力を増しているキングギャラクトロン、否、伏井出ケイに、ゼロビヨンドと霧夜先生は戦慄した。
ー鷹丸sideー
『ーーーーソコだぁ!!』
「うわっ!?」
鷹丸が交戦していたガッツ星人が両手から怪光線『フェードアウェイ』を放つと、鷹丸のアタッシュケースを弾き飛ばした。
『ケケケケッ! コレで宇宙はこのガッツ星人の・・・・』
そしてガッツ星人はテレポートして、地に落ちたアタッシュケースを拾い開けた。
が・・・・。
『ななななっ!? 何だぁっ!? 無いぞぉ!?』
ガッツ星人が慌ててアタッシュケースを逆さにして振るが、ソコにはカプセルを固定するクッションしか出てこなかった。

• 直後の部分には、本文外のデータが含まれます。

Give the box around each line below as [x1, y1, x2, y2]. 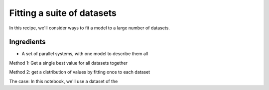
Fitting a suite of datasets [9, 7, 117, 18]
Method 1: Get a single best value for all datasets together [9, 60, 128, 66]
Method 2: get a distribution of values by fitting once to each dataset [9, 69, 150, 75]
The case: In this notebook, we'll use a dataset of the [9, 78, 118, 84]
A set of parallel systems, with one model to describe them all [21, 51, 148, 57]
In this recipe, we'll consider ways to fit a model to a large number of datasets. [9, 25, 170, 31]
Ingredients [9, 38, 46, 46]
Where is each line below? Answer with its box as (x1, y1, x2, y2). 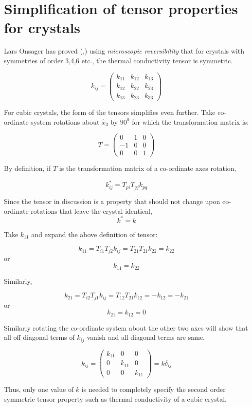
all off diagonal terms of (4, 332, 75, 342)
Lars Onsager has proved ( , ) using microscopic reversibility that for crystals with (4, 46, 244, 56)
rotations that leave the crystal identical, (31, 205, 152, 216)
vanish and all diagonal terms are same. (87, 332, 205, 342)
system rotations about (31, 116, 100, 127)
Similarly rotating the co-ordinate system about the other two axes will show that (4, 322, 248, 333)
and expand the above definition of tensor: (31, 229, 158, 239)
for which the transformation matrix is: (132, 116, 249, 127)
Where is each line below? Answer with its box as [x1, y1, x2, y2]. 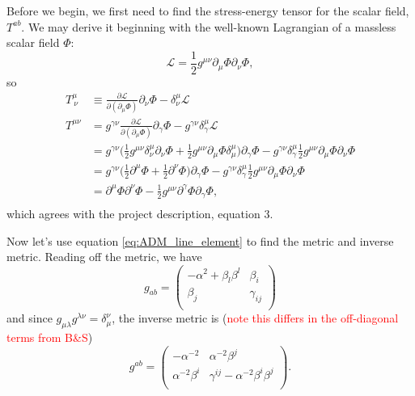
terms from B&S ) [6, 329, 93, 346]
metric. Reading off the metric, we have [6, 248, 202, 265]
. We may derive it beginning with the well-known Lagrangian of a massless [21, 18, 396, 35]
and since [6, 310, 53, 326]
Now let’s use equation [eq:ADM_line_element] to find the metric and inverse [6, 232, 394, 249]
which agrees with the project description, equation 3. [6, 205, 273, 222]
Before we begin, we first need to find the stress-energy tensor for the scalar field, [6, 2, 409, 19]
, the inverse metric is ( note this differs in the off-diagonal [112, 310, 399, 326]
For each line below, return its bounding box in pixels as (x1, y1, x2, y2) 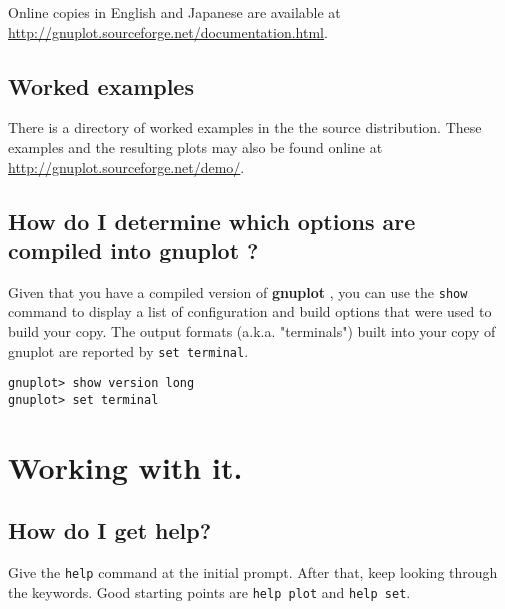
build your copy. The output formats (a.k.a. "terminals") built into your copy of (8, 321, 496, 342)
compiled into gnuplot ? (8, 234, 259, 265)
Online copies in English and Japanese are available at (8, 2, 341, 22)
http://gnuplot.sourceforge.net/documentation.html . (8, 21, 328, 42)
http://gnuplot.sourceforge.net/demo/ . (8, 156, 245, 177)
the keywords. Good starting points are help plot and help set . (8, 581, 411, 602)
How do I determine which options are (8, 205, 416, 236)
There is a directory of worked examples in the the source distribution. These (8, 117, 482, 138)
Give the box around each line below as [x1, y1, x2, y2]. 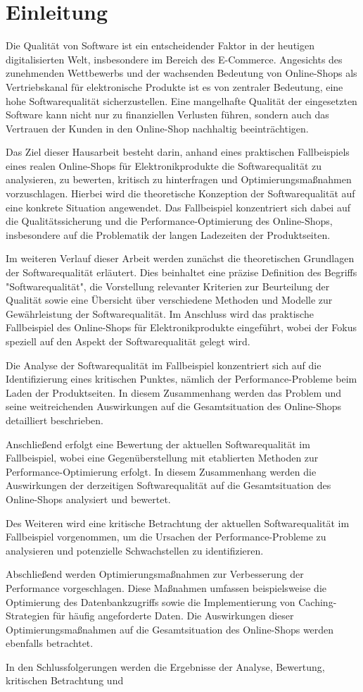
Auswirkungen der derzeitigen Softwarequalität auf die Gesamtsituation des [6, 478, 331, 493]
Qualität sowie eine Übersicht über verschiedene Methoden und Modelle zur [6, 292, 333, 307]
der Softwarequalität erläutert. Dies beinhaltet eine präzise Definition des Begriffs [6, 265, 357, 280]
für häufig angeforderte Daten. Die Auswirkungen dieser [52, 608, 294, 623]
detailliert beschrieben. [6, 412, 104, 427]
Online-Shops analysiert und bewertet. [6, 491, 171, 506]
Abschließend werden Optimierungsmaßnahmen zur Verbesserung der [6, 567, 304, 581]
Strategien [6, 608, 50, 623]
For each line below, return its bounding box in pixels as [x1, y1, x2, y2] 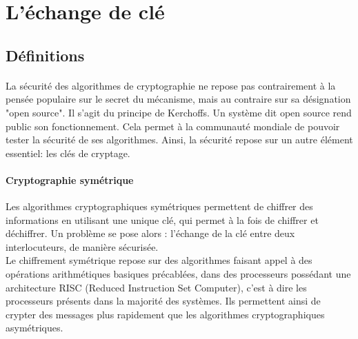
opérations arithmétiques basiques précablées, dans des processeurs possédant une [6, 267, 351, 281]
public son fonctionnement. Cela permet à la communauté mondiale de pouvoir [6, 119, 340, 133]
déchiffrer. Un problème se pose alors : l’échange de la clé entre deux [6, 226, 295, 240]
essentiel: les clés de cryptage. [6, 145, 130, 160]
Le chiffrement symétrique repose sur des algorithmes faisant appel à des [6, 253, 312, 267]
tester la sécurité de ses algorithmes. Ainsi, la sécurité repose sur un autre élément [6, 132, 353, 147]
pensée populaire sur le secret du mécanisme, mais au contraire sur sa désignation [6, 92, 351, 106]
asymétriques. [6, 320, 63, 335]
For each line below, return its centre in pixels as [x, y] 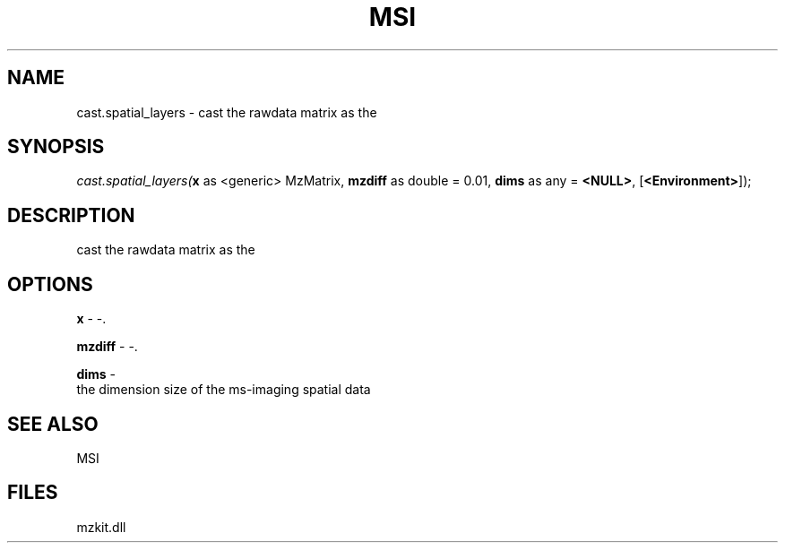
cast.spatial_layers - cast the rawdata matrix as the [227, 112]
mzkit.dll [101, 527]
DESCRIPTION [71, 215]
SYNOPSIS [56, 147]
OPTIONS [50, 284]
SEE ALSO [53, 424]
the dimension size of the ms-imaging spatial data [224, 390]
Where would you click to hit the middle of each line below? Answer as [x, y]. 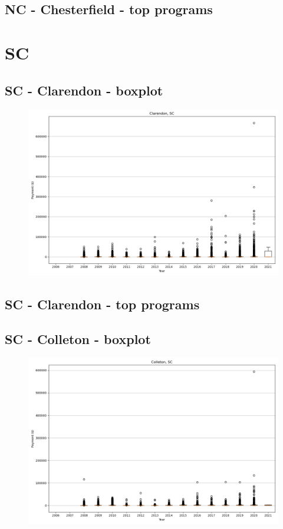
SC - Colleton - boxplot [78, 338]
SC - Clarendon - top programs [102, 304]
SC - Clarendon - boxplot [84, 90]
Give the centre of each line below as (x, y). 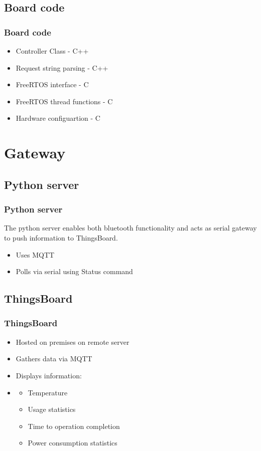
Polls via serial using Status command (74, 271)
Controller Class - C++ (52, 51)
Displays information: (49, 375)
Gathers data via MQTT (54, 359)
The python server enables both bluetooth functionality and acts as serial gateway (130, 228)
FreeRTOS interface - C (52, 84)
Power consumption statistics (73, 443)
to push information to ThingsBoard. (61, 237)
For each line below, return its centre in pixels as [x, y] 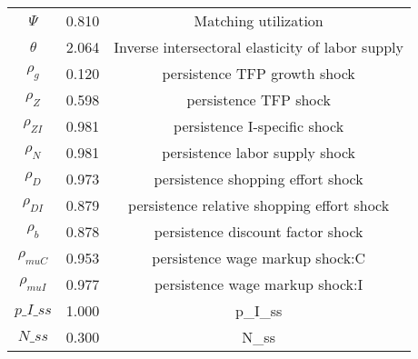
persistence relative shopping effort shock [259, 205]
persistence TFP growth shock [259, 73]
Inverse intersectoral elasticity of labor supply [259, 47]
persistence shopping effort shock [259, 179]
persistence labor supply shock [259, 152]
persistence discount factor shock [259, 231]
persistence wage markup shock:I [259, 284]
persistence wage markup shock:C [259, 258]
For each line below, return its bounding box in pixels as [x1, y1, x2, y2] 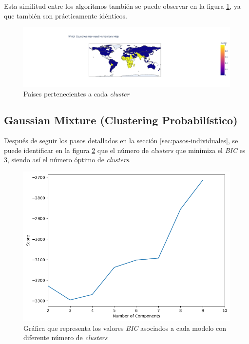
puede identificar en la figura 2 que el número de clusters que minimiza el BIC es [4, 145, 246, 155]
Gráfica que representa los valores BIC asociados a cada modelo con [23, 323, 226, 333]
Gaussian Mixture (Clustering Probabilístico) [4, 113, 238, 128]
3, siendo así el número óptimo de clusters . [4, 154, 131, 165]
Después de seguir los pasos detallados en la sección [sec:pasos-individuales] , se [4, 135, 238, 146]
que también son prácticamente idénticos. [4, 10, 127, 20]
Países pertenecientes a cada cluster [23, 89, 130, 99]
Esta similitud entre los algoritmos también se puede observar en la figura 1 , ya [4, 1, 241, 11]

『おいお前ぇ! 『怪獣カプセル』を何処にやったぁ!?』
「(ニヤリ・・・・)さぁね」
アタッシュケースを乱暴に投げ捨てたガッツ星人が怒鳴るが、鷹丸はしてやったりと笑みを浮かべた。
ー飛鳥sideー
「ハァ、ハァ、ハァ、ハァ・・・・ぁっ、ウルトラマンジードにウルトラマンゼロ! 石刈アリエさん! もう大丈夫だよ!」
「あ、ありがとう・・・・ふぅ、あなた、名前は?」
「あっ、私飛鳥って言います!」
「そう。飛鳥ちゃん、ね・・・・」
ガッツ星人から離れた飛鳥は石刈アリエを連れて逃げると、キングギャラクトロンと戦うダンディットトゥルースとウルトラマンゼロビヨンドを見て、安堵したように石刈アリエに話し掛け自分の名前を教えた。

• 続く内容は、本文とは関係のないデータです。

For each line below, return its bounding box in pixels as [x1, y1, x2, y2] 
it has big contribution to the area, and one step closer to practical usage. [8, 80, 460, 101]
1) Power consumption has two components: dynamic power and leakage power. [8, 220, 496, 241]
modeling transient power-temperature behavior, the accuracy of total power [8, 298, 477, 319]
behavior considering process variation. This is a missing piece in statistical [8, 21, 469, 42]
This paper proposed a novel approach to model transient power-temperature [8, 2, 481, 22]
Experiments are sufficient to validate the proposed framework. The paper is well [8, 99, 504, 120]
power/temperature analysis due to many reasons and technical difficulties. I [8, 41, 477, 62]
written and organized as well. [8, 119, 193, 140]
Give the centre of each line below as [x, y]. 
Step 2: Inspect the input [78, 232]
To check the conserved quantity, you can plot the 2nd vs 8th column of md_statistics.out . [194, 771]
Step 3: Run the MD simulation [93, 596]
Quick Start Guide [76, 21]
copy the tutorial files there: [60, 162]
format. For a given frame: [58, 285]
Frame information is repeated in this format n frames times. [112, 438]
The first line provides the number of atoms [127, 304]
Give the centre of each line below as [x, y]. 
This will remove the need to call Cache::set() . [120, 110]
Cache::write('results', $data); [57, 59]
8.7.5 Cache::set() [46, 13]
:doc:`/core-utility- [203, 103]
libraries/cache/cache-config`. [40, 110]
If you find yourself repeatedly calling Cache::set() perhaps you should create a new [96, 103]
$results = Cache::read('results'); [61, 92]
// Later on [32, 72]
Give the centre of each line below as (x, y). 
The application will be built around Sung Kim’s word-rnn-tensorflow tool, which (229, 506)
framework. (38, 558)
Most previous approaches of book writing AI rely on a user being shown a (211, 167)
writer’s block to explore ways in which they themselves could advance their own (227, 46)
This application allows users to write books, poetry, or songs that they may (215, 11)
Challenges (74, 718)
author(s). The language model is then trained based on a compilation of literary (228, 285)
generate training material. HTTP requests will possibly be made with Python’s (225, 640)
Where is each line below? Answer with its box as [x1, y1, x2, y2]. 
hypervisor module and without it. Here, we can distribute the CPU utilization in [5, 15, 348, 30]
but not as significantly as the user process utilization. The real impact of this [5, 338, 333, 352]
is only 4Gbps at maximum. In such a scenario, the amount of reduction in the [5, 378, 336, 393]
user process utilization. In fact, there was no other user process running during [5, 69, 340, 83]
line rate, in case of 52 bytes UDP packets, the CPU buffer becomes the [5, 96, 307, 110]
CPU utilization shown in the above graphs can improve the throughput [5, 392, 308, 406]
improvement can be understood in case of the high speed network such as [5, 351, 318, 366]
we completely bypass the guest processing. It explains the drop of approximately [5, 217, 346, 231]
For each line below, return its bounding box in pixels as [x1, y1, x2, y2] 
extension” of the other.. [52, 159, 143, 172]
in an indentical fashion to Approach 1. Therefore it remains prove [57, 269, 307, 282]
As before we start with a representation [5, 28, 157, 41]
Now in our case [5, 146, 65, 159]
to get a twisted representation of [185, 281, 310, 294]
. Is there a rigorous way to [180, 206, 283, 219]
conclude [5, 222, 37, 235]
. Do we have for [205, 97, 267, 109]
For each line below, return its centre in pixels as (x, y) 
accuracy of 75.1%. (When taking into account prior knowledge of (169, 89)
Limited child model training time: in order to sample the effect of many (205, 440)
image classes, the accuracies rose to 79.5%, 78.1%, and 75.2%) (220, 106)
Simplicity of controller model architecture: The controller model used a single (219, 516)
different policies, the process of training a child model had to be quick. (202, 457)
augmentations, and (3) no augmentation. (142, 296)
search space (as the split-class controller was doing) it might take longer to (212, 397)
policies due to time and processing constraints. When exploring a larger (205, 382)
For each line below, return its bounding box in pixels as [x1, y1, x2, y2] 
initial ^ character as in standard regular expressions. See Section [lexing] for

「・・・・それにしても、あの男の人大丈夫かしら? カプセルがどうのとか言ってたけど?」
すると石刈アリエは、ガッツ星人と戦っている鷹丸は気にしているように言った。
「大丈夫です! カプセルはーーーーここにありますから!」
飛鳥は笑顔で石刈アリエに応えながら、自分の90センチのFカップの谷間から、『6本の怪獣カプセル』を取り出して見せた。
「あら。随分とマセた所に隠したのね?」
「えへへ。鷹丸さんが車から降りる寸前に任されたんです! 胸の中‹ここ›なら隠して行けるんで!」
飛鳥は後頭部に手を当てて笑うと、ダンディットトゥルースとゼロビヨンドの戦いを見ていた。
「ーーーー飛鳥ちゃん、アナタ・・・・ウルトラマンの事が好きなの?」
「はい! 『光の戦士ウルトラマン』は、私達の『英雄‹ヒーロー›』ですから!」
「そう」
石刈アリエの言葉に、とても純粋な瞳で飛鳥は応え、再びダンディットトゥルース達を見上げた。
「・・・・・・・・・・・・・・・・・・(ニヤリ)」
飛鳥が意識が自分に向いていないと確信し、石刈アリエも胸の谷間から・・・・『小型スタンガン』を取り出し、飛鳥の背後に回ったーーーー。
次回、飛鳥は絶望する・・・・。